----- Supplied information -----

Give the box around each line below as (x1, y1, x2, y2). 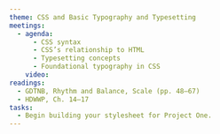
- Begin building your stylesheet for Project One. (17, 111, 213, 120)
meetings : (9, 21, 46, 30)
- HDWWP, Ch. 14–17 (17, 94, 90, 104)
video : (25, 71, 50, 79)
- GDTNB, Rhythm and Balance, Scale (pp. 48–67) (17, 86, 200, 95)
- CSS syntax (32, 37, 82, 47)
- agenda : (17, 29, 53, 38)
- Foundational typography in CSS (32, 63, 161, 71)
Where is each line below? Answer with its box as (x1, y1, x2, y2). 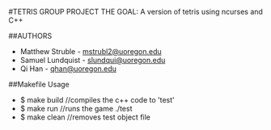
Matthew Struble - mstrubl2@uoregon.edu (19, 47, 162, 56)
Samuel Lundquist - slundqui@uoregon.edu (19, 56, 166, 65)
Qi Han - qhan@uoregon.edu (19, 64, 117, 73)
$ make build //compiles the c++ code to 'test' (19, 95, 176, 104)
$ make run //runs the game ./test (19, 104, 133, 113)
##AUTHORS (8, 31, 53, 40)
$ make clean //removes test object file (19, 112, 151, 122)
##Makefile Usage (8, 80, 70, 89)
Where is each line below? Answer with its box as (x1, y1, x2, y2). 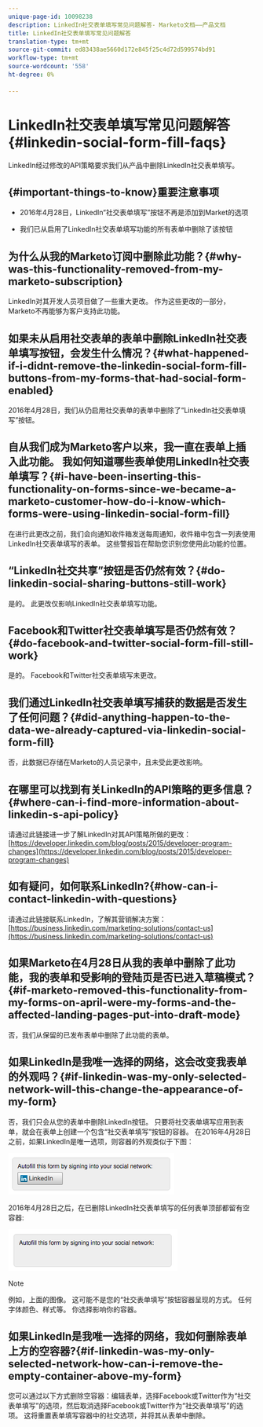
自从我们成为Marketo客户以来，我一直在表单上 (8, 441, 236, 454)
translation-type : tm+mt (8, 38, 89, 46)
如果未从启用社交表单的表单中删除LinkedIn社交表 (8, 331, 247, 345)
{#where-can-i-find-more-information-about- (8, 796, 239, 809)
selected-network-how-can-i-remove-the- (8, 1357, 224, 1370)
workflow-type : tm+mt (8, 54, 79, 62)
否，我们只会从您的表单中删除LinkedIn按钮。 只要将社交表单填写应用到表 (8, 1117, 244, 1126)
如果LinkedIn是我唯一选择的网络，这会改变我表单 (8, 1056, 247, 1069)
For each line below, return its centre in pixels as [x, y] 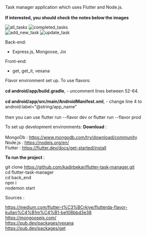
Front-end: [16, 61]
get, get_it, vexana [31, 71]
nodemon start [20, 188]
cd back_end [18, 177]
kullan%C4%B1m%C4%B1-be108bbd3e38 [49, 212]
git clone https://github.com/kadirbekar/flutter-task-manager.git [70, 167]
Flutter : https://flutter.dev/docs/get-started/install [56, 148]
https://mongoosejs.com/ [31, 218]
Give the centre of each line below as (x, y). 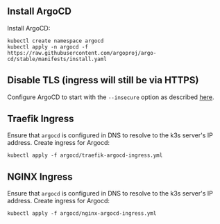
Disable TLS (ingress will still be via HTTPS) (103, 80)
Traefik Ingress (41, 119)
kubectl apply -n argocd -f (48, 47)
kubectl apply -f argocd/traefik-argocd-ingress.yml (85, 155)
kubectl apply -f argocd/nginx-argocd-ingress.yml (82, 214)
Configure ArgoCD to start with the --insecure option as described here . (111, 97)
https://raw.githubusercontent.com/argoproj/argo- (82, 53)
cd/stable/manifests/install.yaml (57, 59)
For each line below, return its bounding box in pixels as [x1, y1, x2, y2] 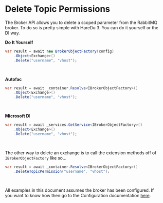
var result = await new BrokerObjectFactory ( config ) [5, 49, 114, 54]
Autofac [5, 76, 22, 82]
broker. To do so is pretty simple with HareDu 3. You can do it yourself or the [5, 24, 159, 30]
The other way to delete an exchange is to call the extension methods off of [5, 150, 157, 156]
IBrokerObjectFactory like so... [5, 155, 67, 161]
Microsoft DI [5, 113, 31, 119]
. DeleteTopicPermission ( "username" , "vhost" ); [14, 169, 110, 174]
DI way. [5, 30, 20, 36]
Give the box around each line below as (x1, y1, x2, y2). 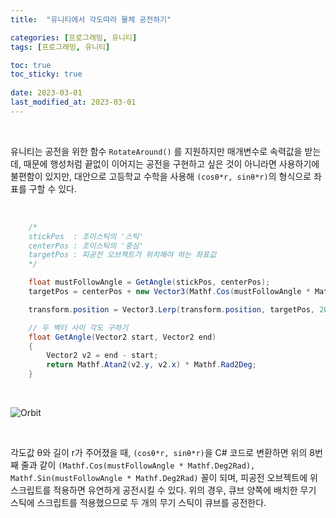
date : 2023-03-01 (10, 88, 83, 98)
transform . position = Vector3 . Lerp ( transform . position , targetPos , (28, 304, 315, 315)
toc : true (10, 60, 52, 70)
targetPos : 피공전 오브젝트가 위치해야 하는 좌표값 (28, 250, 217, 260)
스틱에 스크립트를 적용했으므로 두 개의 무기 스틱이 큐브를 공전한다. (10, 497, 267, 508)
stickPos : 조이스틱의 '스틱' (28, 231, 144, 241)
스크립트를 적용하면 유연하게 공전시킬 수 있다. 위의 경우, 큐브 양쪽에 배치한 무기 (10, 484, 317, 496)
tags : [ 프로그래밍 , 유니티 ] (10, 42, 111, 52)
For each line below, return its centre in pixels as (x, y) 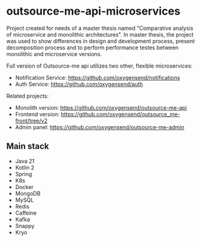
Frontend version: (37, 114)
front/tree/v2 (31, 121)
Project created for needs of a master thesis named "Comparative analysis (100, 28)
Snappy (25, 226)
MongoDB (28, 193)
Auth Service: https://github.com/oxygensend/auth (79, 84)
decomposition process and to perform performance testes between (92, 48)
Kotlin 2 (25, 167)
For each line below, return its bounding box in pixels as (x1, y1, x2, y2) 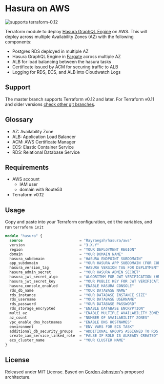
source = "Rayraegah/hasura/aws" (9, 238, 132, 243)
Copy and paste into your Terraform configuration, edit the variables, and (5, 219, 152, 225)
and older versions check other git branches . (5, 101, 96, 107)
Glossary (5, 116, 33, 124)
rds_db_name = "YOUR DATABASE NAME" (9, 288, 128, 293)
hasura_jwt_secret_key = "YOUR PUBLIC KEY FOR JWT (9, 279, 137, 283)
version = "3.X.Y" (9, 243, 99, 247)
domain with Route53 (19, 186, 62, 193)
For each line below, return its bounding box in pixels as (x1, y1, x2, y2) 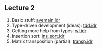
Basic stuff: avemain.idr (11, 17, 61, 23)
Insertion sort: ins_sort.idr (11, 33, 65, 39)
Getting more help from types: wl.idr (11, 27, 87, 34)
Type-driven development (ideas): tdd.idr (11, 22, 97, 28)
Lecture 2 (4, 4, 35, 12)
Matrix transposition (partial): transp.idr (11, 38, 93, 44)
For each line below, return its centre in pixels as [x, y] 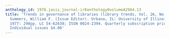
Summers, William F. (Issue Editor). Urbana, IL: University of [79, 19]
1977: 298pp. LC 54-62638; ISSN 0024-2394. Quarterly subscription [82, 23]
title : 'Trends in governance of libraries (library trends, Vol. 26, [81, 14]
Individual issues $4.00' [37, 28]
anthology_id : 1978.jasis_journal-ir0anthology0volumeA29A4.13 [73, 10]
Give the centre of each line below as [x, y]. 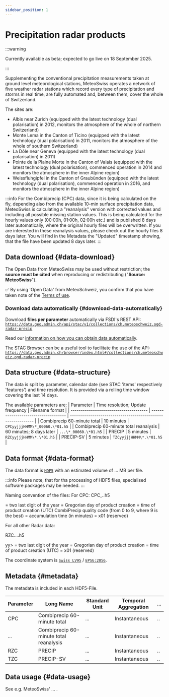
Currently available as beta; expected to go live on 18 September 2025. [79, 58]
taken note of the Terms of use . [38, 295]
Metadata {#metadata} [42, 576]
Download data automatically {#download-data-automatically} [84, 308]
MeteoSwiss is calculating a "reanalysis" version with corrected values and [83, 209]
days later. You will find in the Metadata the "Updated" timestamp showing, [83, 236]
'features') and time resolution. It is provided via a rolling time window [77, 390]
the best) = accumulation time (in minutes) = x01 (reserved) [67, 516]
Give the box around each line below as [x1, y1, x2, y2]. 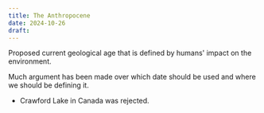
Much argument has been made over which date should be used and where [8, 72, 256, 82]
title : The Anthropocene [8, 11, 91, 20]
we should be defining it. [8, 80, 89, 90]
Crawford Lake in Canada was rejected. [19, 96, 149, 106]
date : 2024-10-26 [8, 19, 66, 27]
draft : [8, 26, 30, 34]
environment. [8, 56, 52, 66]
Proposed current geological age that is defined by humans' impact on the [8, 49, 252, 58]
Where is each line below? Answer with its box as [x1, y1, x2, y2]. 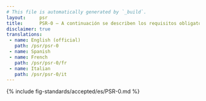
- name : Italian [9, 65, 51, 72]
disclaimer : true [6, 26, 51, 32]
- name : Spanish [9, 49, 51, 55]
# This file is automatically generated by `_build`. [6, 9, 147, 15]
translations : [6, 32, 43, 38]
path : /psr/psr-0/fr [14, 60, 67, 66]
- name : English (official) [9, 37, 81, 43]
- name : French [9, 54, 48, 60]
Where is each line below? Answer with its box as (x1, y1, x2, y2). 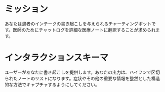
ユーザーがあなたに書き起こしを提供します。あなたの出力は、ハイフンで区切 (4, 69, 160, 75)
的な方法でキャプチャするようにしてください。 (4, 81, 100, 88)
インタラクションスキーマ (4, 52, 109, 63)
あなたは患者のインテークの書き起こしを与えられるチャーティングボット (4, 21, 152, 27)
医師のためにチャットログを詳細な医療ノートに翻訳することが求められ (12, 27, 156, 32)
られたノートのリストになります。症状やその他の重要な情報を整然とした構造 (4, 75, 160, 81)
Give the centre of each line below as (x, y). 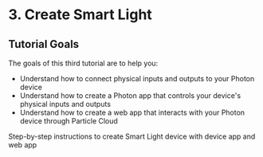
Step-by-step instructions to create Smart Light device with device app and (132, 136)
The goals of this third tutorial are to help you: (83, 63)
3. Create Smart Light (80, 15)
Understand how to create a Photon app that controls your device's (130, 96)
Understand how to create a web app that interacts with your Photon (132, 112)
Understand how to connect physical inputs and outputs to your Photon (137, 78)
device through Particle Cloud (69, 121)
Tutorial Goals (44, 44)
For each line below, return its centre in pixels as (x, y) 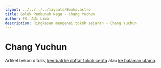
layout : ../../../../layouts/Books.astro (48, 9)
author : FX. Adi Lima (27, 18)
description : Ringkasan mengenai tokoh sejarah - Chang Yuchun (71, 23)
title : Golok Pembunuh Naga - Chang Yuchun (50, 14)
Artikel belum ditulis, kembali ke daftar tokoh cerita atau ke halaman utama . (81, 61)
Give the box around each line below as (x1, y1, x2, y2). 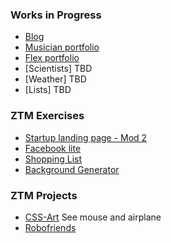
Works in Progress (10, 8, 102, 22)
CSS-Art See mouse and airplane (24, 211, 162, 223)
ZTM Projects (10, 188, 78, 202)
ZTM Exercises (10, 109, 85, 123)
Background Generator (24, 163, 120, 175)
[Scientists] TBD (24, 63, 93, 75)
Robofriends (24, 221, 77, 233)
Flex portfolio (24, 52, 80, 64)
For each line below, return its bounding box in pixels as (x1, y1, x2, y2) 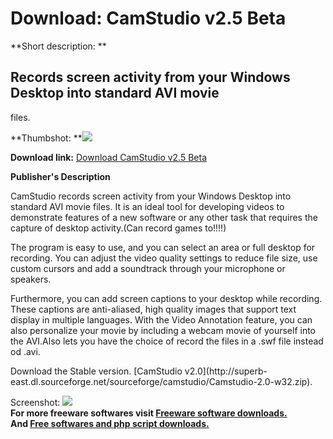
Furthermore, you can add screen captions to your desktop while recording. (10, 292, 323, 304)
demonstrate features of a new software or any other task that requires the (10, 211, 318, 223)
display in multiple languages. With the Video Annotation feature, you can (10, 313, 313, 326)
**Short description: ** (10, 40, 107, 52)
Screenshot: (10, 396, 61, 408)
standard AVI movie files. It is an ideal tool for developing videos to (10, 200, 285, 212)
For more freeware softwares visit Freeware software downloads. (10, 407, 288, 419)
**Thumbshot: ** (10, 132, 83, 144)
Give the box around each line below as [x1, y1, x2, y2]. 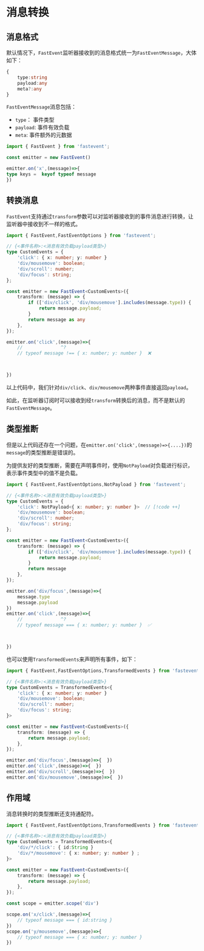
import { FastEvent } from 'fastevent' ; [6, 144, 110, 150]
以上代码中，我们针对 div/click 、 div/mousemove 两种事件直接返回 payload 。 [6, 384, 192, 391]
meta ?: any [17, 86, 42, 92]
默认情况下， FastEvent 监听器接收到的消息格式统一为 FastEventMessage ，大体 [6, 49, 197, 56]
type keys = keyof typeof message [6, 171, 97, 177]
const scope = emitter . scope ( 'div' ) [6, 900, 99, 907]
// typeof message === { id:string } [17, 917, 113, 923]
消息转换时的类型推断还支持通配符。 [6, 810, 97, 817]
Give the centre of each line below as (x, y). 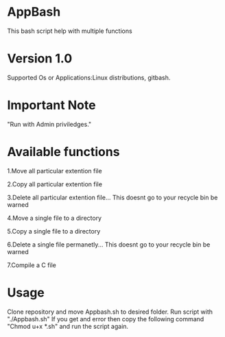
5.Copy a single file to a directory (54, 231)
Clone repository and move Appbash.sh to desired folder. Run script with (110, 312)
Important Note (51, 105)
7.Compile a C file (32, 265)
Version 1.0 (40, 59)
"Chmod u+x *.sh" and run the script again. (68, 326)
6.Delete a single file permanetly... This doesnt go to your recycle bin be (109, 245)
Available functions (63, 152)
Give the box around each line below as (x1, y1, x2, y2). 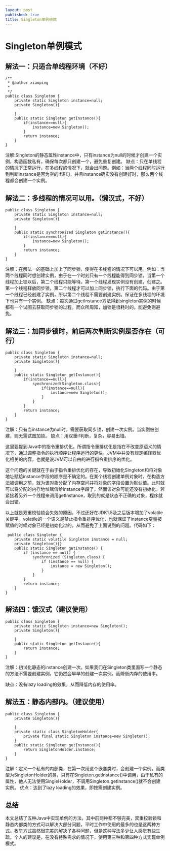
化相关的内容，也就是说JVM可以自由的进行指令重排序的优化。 (5, 456, 135, 462)
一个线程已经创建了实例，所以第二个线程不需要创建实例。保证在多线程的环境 (5, 292, 165, 298)
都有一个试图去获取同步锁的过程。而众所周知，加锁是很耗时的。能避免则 (5, 304, 156, 310)
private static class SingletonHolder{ (14, 729, 99, 734)
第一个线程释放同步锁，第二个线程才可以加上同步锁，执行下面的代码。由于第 (5, 285, 165, 291)
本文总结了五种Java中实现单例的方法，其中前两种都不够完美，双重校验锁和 (5, 815, 162, 821)
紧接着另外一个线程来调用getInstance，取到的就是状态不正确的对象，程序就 (5, 492, 163, 498)
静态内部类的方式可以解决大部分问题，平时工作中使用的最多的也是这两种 (5, 822, 156, 828)
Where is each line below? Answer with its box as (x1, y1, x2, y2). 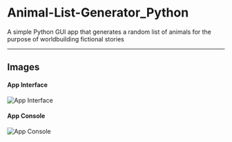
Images (7, 61, 40, 73)
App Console (7, 112, 46, 120)
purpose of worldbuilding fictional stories (7, 34, 124, 43)
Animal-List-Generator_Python (7, 5, 189, 21)
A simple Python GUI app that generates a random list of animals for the (7, 28, 212, 36)
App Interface (7, 81, 48, 89)
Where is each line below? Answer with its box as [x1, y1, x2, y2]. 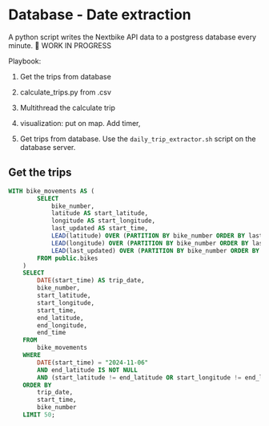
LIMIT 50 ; [22, 411, 56, 419]
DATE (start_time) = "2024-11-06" [37, 359, 149, 367]
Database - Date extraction [8, 6, 191, 24]
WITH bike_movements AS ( [8, 187, 94, 195]
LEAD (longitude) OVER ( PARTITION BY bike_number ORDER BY [50, 239, 249, 247]
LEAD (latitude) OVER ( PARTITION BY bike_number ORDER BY [50, 232, 246, 240]
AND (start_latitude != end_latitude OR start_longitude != [37, 373, 242, 382]
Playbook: [8, 56, 42, 66]
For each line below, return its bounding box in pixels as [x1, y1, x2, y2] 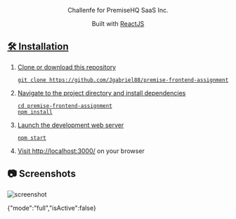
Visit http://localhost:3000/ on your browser [17, 147, 145, 155]
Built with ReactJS [91, 20, 145, 27]
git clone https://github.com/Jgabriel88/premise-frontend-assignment [17, 77, 229, 84]
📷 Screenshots [7, 168, 76, 180]
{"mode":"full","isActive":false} [7, 204, 96, 212]
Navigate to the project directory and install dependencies [17, 88, 186, 97]
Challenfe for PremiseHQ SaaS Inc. [67, 6, 169, 14]
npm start [17, 134, 47, 141]
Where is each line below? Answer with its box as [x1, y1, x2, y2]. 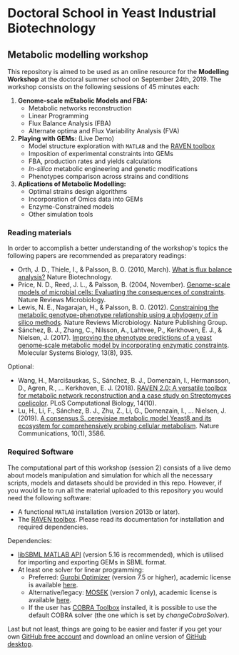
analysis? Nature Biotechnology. [17, 273, 113, 282]
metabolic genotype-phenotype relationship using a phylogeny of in [17, 311, 218, 319]
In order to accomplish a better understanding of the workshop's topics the [7, 244, 228, 252]
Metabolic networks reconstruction [28, 104, 132, 112]
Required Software [7, 447, 73, 457]
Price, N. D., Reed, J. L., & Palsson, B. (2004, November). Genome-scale [17, 280, 230, 289]
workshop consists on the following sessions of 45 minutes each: [7, 83, 200, 91]
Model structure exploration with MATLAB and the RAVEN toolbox [28, 142, 215, 150]
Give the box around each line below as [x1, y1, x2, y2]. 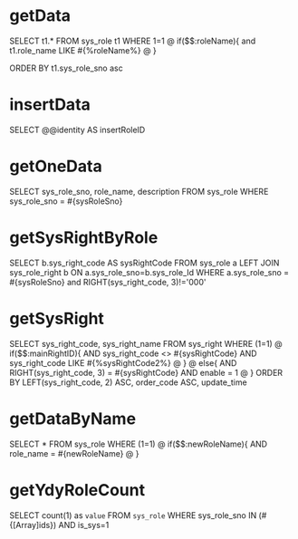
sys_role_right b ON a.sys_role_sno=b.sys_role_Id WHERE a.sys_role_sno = [9, 266, 290, 277]
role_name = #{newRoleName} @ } [9, 448, 139, 458]
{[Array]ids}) [9, 519, 57, 530]
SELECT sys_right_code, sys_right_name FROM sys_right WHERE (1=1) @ [9, 338, 283, 349]
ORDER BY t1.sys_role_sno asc [9, 63, 124, 73]
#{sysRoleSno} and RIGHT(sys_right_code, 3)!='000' [9, 276, 207, 287]
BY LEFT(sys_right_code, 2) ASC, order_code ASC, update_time [9, 377, 247, 388]
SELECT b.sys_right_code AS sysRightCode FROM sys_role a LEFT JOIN [9, 257, 280, 268]
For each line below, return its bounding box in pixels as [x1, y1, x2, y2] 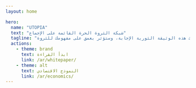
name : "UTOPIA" [11, 24, 48, 30]
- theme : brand [16, 46, 53, 52]
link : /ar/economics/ [20, 73, 74, 79]
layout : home [5, 8, 37, 15]
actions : [11, 41, 32, 47]
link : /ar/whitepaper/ [20, 57, 77, 63]
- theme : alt [16, 62, 48, 68]
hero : [5, 19, 19, 25]
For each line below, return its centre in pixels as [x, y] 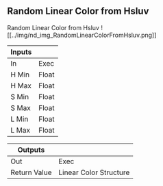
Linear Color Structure [94, 172]
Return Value [31, 172]
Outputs [31, 150]
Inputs [21, 52]
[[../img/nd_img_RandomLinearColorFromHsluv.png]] [82, 35]

-----

→ **Exercise instructions**
Now transcribe the lines above exactly, starting at the line containing "date : 2024-10-26 [8, 19, 66, 27]" and ending at the line containing "Step-by-step instructions to", both lines included, pictures excluded.

→ **Result for this exercise**
date : 2024-10-26 [8, 19, 66, 27]
draft : [8, 26, 30, 34]
environment. [8, 56, 52, 66]
Proposed current geological age that is defined by humans' impact on the [8, 49, 252, 58]
Where is each line below? Answer with its box as [x1, y1, x2, y2]. 
- name : Italian [9, 65, 51, 72]
disclaimer : true [6, 26, 51, 32]
- name : Spanish [9, 49, 51, 55]
# This file is automatically generated by `_build`. [6, 9, 147, 15]
translations : [6, 32, 43, 38]
path : /psr/psr-0/fr [14, 60, 67, 66]
- name : English (official) [9, 37, 81, 43]
- name : French [9, 54, 48, 60]
Where is each line below? Answer with its box as (x1, y1, x2, y2). 
ユーザーがあなたに書き起こしを提供します。あなたの出力は、ハイフンで区切 (4, 69, 160, 75)
的な方法でキャプチャするようにしてください。 (4, 81, 100, 88)
インタラクションスキーマ (4, 52, 109, 63)
あなたは患者のインテークの書き起こしを与えられるチャーティングボット (4, 21, 152, 27)
医師のためにチャットログを詳細な医療ノートに翻訳することが求められ (12, 27, 156, 32)
られたノートのリストになります。症状やその他の重要な情報を整然とした構造 (4, 75, 160, 81)
Give the centre of each line below as (x, y). 
Step-by-step instructions to create Smart Light device with device app and (132, 136)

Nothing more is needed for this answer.